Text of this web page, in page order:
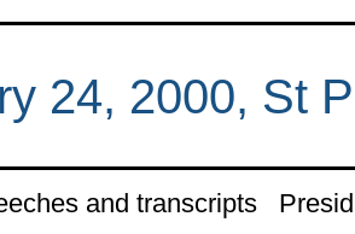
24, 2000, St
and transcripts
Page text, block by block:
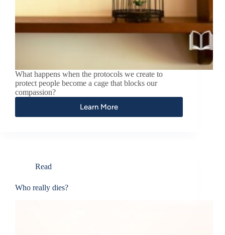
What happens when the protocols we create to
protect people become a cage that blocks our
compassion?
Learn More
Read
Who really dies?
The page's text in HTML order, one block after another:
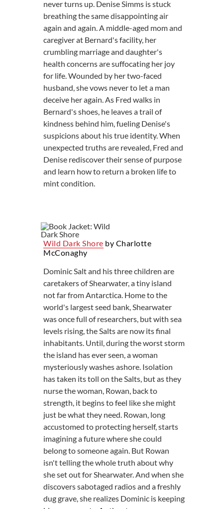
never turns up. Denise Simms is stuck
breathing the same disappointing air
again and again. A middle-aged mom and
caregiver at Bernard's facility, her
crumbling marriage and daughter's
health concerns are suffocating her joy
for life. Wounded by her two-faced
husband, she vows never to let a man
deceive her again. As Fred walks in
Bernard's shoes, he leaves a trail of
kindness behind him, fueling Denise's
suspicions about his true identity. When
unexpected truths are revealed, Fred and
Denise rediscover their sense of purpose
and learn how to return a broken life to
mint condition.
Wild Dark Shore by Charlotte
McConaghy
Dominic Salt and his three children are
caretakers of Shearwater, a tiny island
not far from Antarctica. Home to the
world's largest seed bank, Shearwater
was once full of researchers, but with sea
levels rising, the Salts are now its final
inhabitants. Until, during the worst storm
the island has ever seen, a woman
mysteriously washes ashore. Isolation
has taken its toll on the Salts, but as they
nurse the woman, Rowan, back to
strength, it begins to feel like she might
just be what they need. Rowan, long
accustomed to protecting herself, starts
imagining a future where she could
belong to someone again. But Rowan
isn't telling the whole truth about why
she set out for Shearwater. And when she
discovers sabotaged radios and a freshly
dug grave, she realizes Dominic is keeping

****************************************

■ What this task involves:
If a record above contains a picture, leave the picture out and transcribe everything else exactly.

■ Task answer:
Text of this web page, in page order:
24, 2000, St
and transcripts
Page text, block by block:
What happens when the protocols we create to
protect people become a cage that blocks our
compassion?
Learn More
Read
Who really dies?
The page's text in HTML order, one block after another:
never turns up. Denise Simms is stuck
breathing the same disappointing air
again and again. A middle-aged mom and
caregiver at Bernard's facility, her
crumbling marriage and daughter's
health concerns are suffocating her joy
for life. Wounded by her two-faced
husband, she vows never to let a man
deceive her again. As Fred walks in
Bernard's shoes, he leaves a trail of
kindness behind him, fueling Denise's
suspicions about his true identity. When
unexpected truths are revealed, Fred and
Denise rediscover their sense of purpose
and learn how to return a broken life to
mint condition.
Wild Dark Shore by Charlotte
McConaghy
Dominic Salt and his three children are
caretakers of Shearwater, a tiny island
not far from Antarctica. Home to the
world's largest seed bank, Shearwater
was once full of researchers, but with sea
levels rising, the Salts are now its final
inhabitants. Until, during the worst storm
the island has ever seen, a woman
mysteriously washes ashore. Isolation
has taken its toll on the Salts, but as they
nurse the woman, Rowan, back to
strength, it begins to feel like she might
just be what they need. Rowan, long
accustomed to protecting herself, starts
imagining a future where she could
belong to someone again. But Rowan
isn't telling the whole truth about why
she set out for Shearwater. And when she
discovers sabotaged radios and a freshly
dug grave, she realizes Dominic is keeping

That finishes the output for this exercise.